Forse Run The Jewels potrebbero riportare tutti a seguire il rap anche e soprattutto nei messaggi e nelle idee, non solo nelle foto su Instagram
Fa tutta la differenza del mondo. Ti eri quasi dimenticato che il rap potesse farlo, farlo davvero. O pensavi che lo potesse fare solo nel tuo personale “giardino zen” da tavolo, lì dove puoi simulare il rap e l’hip hop come vorresti che fossero anche se poi sai che, lì fuori, le cose stanno un po’ in un altro modo e sono tutti vestiti Luis Vuitton o Givenchy, chissà perché, o se non lo sono beh allora sono caduti nel dimenticatoio e berciano alla luna, tra cani spelacchiati ed appassiti, senza essere ancora venuti via dagli anni ‘90.

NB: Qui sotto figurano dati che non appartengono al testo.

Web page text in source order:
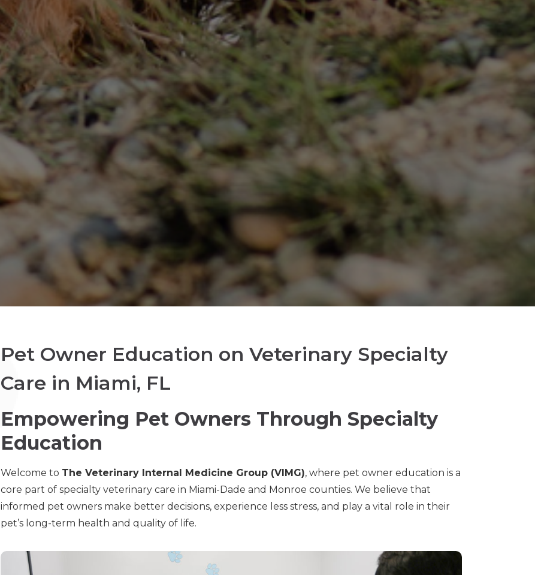
Pet Owner Education on Veterinary Specialty
Care in Miami, FL
Empowering Pet Owners Through Specialty
Education
Welcome to The Veterinary Internal Medicine Group (VIMG), where pet owner education is a
core part of specialty veterinary care in Miami-Dade and Monroe counties. We believe that
informed pet owners make better decisions, experience less stress, and play a vital role in their
pet’s long-term health and quality of life.
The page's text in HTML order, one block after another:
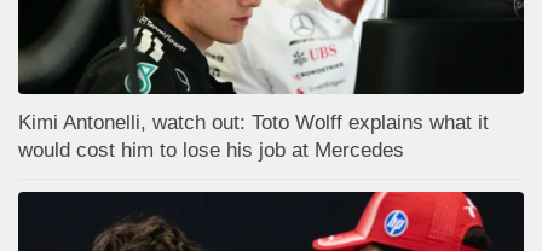
Kimi Antonelli, watch out: Toto Wolff explains what it
would cost him to lose his job at Mercedes
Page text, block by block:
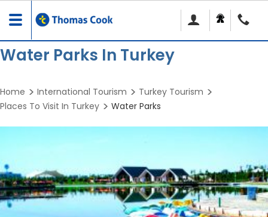
Toggle
navigation
Water Parks In Turkey
Home International Tourism
Turkey Tourism
Places To Visit In Turkey
Water Parks
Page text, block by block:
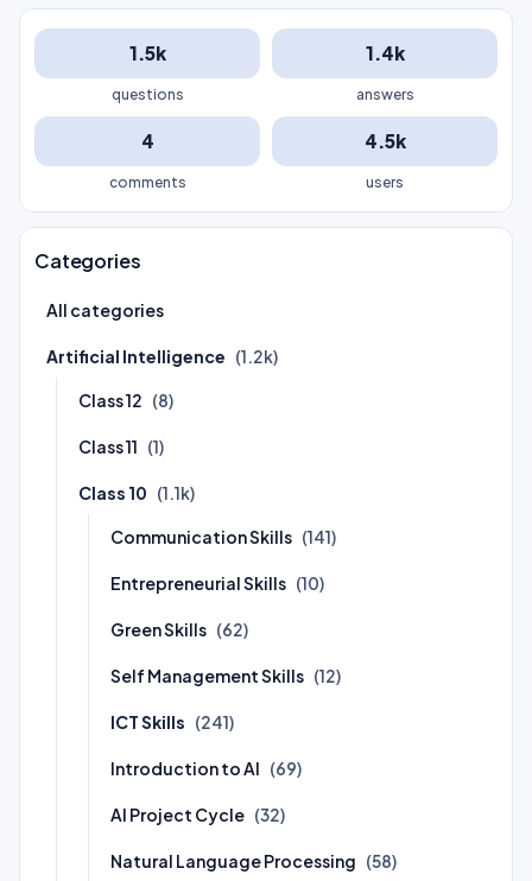
1.5k
questions
1.4k
answers
4
comments
4.5k
users
Categories
All categories
Artificial Intelligence (1.2k)
Class 12 (8)
Class 11 (1)
Class 10 (1.1k)
Communication Skills (141)
Entrepreneurial Skills (10)
Green Skills (62)
Self Management Skills (12)
ICT Skills (241)
Introduction to AI (69)
AI Project Cycle (32)
Natural Language Processing (58)

“RTJ4” continua tuttavia ad avere un limite, ed è un limite che Run The Jewels si portano dietro dall’inizio (El-P addirittura dai tempi dei Company Flow): l’incapacità o la non-volontà di tirare fuori ritornelli paraculi, tre note o cinque sillabe che si conficchino ovunque, in qualsiasi ascolto, in qualsiasi discorso, in qualsiasi immaginario. E’ un peccato da un lato grosso, perché non li farà probabilmente mai uscire dalla nicchia, dall’altro stavolta veniale perché davvero mai come prima sono riusciti, con questo ultimo album, a trovare un perfetto equilibrio tra personale e politico, tra rumore ed hip hop, tra rabbia e humour, tra Pharrell e Josh Homme (che potevano essere solo featuring paraculi, invece sono le persone giuste al posto giusto).

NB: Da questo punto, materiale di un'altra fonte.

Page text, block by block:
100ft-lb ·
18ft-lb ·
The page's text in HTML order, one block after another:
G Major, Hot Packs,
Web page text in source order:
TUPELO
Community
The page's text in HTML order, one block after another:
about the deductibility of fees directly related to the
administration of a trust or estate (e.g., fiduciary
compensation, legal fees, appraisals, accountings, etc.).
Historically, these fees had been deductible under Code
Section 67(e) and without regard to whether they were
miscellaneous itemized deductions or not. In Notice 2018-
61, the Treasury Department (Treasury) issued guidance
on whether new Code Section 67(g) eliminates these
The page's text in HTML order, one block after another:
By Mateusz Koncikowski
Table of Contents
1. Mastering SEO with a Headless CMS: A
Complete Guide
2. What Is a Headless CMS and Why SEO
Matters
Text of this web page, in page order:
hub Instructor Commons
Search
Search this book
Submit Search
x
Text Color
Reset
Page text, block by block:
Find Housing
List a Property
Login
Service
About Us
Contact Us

E forse, forse davvero, chissà, forse spingeranno anche gli utenti teeenager e twentysomething del rap di oggi ad andare sul sito di un gruppo e non solo su Instagram, a leggere i messaggi e non solo a guardare le foto. Miracolo! Basterebbe questo. Basterebbe solo questo.
Ma in questo album c’è molto, molto altro: suono, significato o rima che sia.
E cazzo se devi metterti lì a scoprirlo. C’è il triplo della soddisfazione che a mettersi lì a decrittare il pur caruccio e fragrante Tha Supreme locale o il mumbler ingrugnito di turno statunitense vestito da unicorno.